- Birthday: January 3,1941
- Birth name: Franklin Eugene McCain
- Birthplace: Union County, NC
- Spouse: Bettye McCain (married 1964. she died 20012)
It was announced Friday January 10th 2014 that Civil Rights activist Franklin McCain had passed. His son Frank McCain stated it was due to respiratory complications. His obituary was published in the Charlotte Observer. McCain had an extraordinary life playing a significant role in the civil rights movement in the 60′s. As a teen his leadership and bravery was put on display for the world during a revolutionary sit in Greensboro North Carolina. The then college student’s legacy fueled a shift in the effort towards improved race relations that spread like wildfire across the country. Dozens of sit ins mimicking the McCain and his college friend’s action gave an even greater light on the inequalities of American society. Over 50 years later and a piece of is stance showcased in the Smithsonian museum. The Washington D.C. museum is home to the very table he and his friends sat at in 1960.
Following his death his oldest son Franklin Jr. had detailed the strong and powerful relationship he had with his father and expressed his gratitude for his father’s engagement in a pivotal movement in America’s history. Millions of tweets and social media post echoed the same sentiment and gratitude for McCain’s fight and bravery.

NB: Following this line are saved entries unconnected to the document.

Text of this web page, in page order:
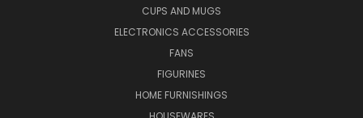
CUPS AND MUGS
ELECTRONICS ACCESSORIES
FANS
FIGURINES
HOME FURNISHINGS
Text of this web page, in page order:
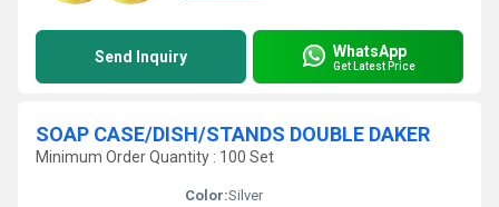
Send Inquiry WhatsApp
Get Latest Price
SOAP CASE/DISH/STANDS DOUBLE DAKER
Minimum Order Quantity : 100 Set
Color:Silver
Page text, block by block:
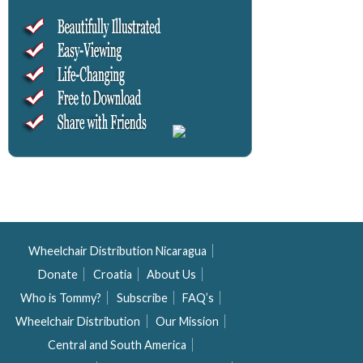
Wheelchair Distribution Nicaragua
Donate
Croatia
About Us
Who is Tommy?
Subscribe
FAQ’s
Wheelchair Distribution
Our Mission
Central and South America
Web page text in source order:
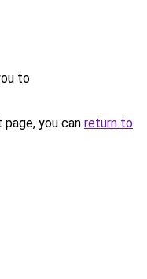
to
you can return to
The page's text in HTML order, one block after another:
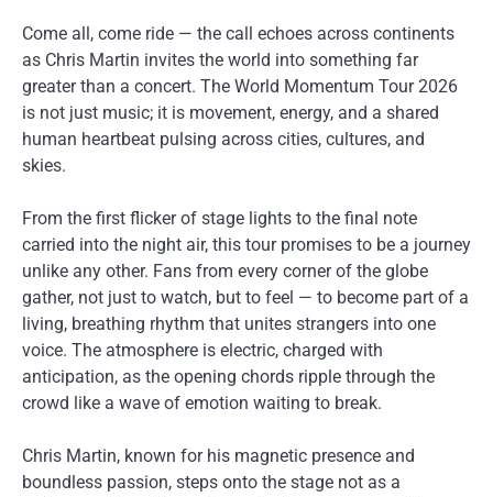
Come all, come ride — the call echoes across continents
as Chris Martin invites the world into something far
greater than a concert. The World Momentum Tour 2026
is not just music; it is movement, energy, and a shared
human heartbeat pulsing across cities, cultures, and
skies.
From the first flicker of stage lights to the final note
carried into the night air, this tour promises to be a journey
unlike any other. Fans from every corner of the globe
gather, not just to watch, but to feel — to become part of a
living, breathing rhythm that unites strangers into one
voice. The atmosphere is electric, charged with
anticipation, as the opening chords ripple through the
crowd like a wave of emotion waiting to break.
Chris Martin, known for his magnetic presence and
boundless passion, steps onto the stage not as a
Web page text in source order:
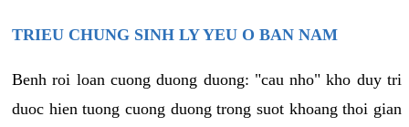
TRIEU CHUNG SINH LY YEU O BAN NAM
Benh roi loan cuong duong duong: "cau nho" kho duy tri
duoc hien tuong cuong duong trong suot khoang thoi gian
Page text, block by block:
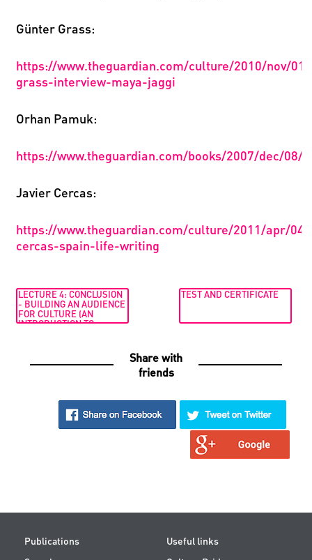
Günter Grass:
https://www .theguardian com/culture/2010/nov/01/
grass-interview-maya-jaggi
Orhan Pamuk:
https://www.theguardian.com/books/2007/dec/08/
Javier Cercas:
https://www.theguardian.com/culture/2011/apr/
cercas-spain-life-writing
LECTURE 4: CONCLUSION
- BUILDING AN AUDIENCE
FOR CULTURE (AN
INTRODUCTION TO
TEST AND CERTIFICATE
Share with
friends
Publications
Useful links
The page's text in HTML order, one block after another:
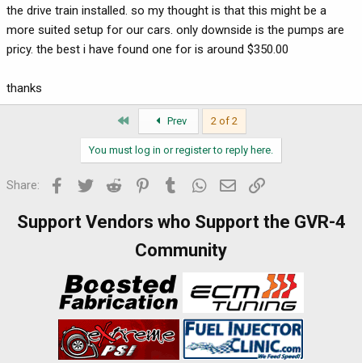
the drive train installed. so my thought is that this might be a
more suited setup for our cars. only downside is the pumps are
pricy. the best i have found one for is around $350.00
thanks
Prev 2 of 2
You must log in or register to reply here.
Share: Facebook
Twitter Reddit PinterestTumblr WhatsApp
Email
Support Vendors who Support the GVR-4
Community
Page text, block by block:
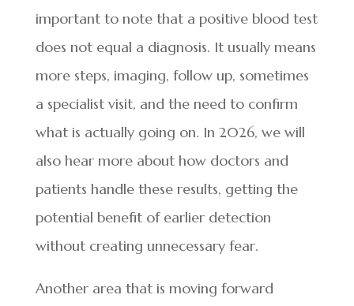
important to note that a positive blood test
does not equal a diagnosis. It usually means
more steps, imaging, follow up, sometimes
a specialist visit, and the need to confirm
what is actually going on. In 2026, we will
also hear more about how doctors and
patients handle these results, getting the
potential benefit of earlier detection
without creating unnecessary fear.
Another area that is moving forward
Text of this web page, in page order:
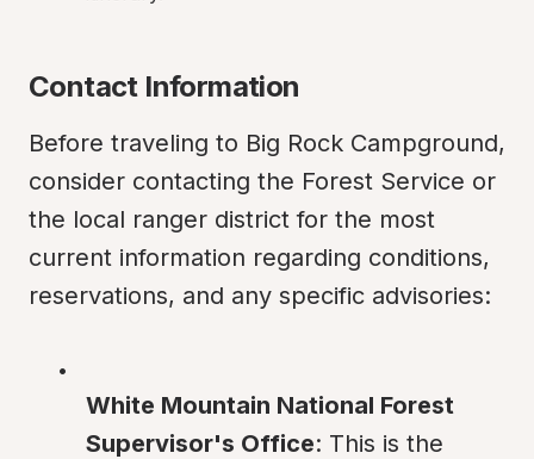
Contact Information
Before traveling to Big Rock Campground,
consider contacting the Forest Service or
the local ranger district for the most
current information regarding conditions,
reservations, and any specific advisories:
White Mountain National Forest
Supervisor's Office: This is the
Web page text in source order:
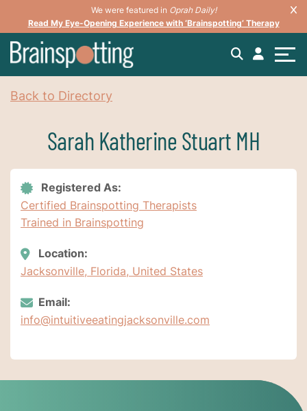
We were featured in Oprah Daily!
Read My Eye-Opening Experience with ‘Brainspotting’ Therapy
Back to Directory
Sarah Katherine Stuart MH
Registered As:
Certified Brainspotting Therapists
Trained in Brainspotting
Location:
Jacksonville, Florida, United States
Email:
info@intuitiveeatingjacksonville.com
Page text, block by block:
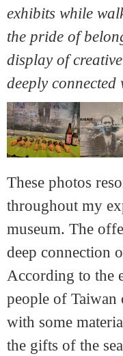
exhibits while
the pride of
display of
deeply connected
These photos
throughout my
museum. The
deep connection
According to the
people of Taiwan
with some
the gifts of the
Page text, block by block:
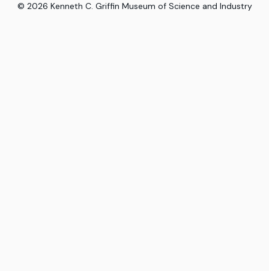
© 2026 Kenneth C. Griffin Museum of Science and Industry

Franklin Eugene McCain was born in Union County North Carolina in 1941. He was raised in Washington, D.C. while his father was a businessman and his mom a housewife. Growing up he had very little personal experience with harsh and brutal racism that plagued the country and mainly the South. But as a teenager McCain felt he was called to action when news of Emmett Till’s mutilation and death made headlines. 14 year old Till was murdered and lynched in Mississippi after flirting with a white woman. His death sent shockwaves across the country and became a catalyst for the civil rights movement.
“Emmett Till never had a chance. My young mind would never let me accept that or forget it,” McCain told the Atlanta Journal-Constitution in 2005. Just 4 years later McCain would make headlines spawning an infectious fight against segregation.
At 18 he attended North Carolina A&T and shared a dorm room with three friends who would become partners in a pivotal point in the country’s history. McCain along with Ezell Blair Jr. (now Jibreel Khazan), David Richmond and Joseph McNeil. had long and intuitive talks over homework about the racial tension in the country. Their parents were successful career driven people who had encouraged their kids it was best to remain silent during the segregated era. If they focused on their own careers and avoided speaking out about the injustices all around them they would be successful. But that advisement from their parents only encouraged the young men to revolt.
On Feb. 1, 1960, McCain and three other students from North Carolina A&T State University sat down and requested service at a whites-only counter at the F.W. Woolworth store on Elm Street in Greensboro. The next day, about two dozen students joined them. And within a month, the sit-in movement had spread to hundreds of cities across the United States.
quoted from LaTimes.
The action was a catalyst for civil rights and helped spur great change in America. McCain eventually graduated from North Carolina A&T with degrees in Chemistry and Biology. As an adult he moved to Charlotte becoming a chemist and later marrying Bettye McCain. His marriage lasted 48 years until her death in 2013.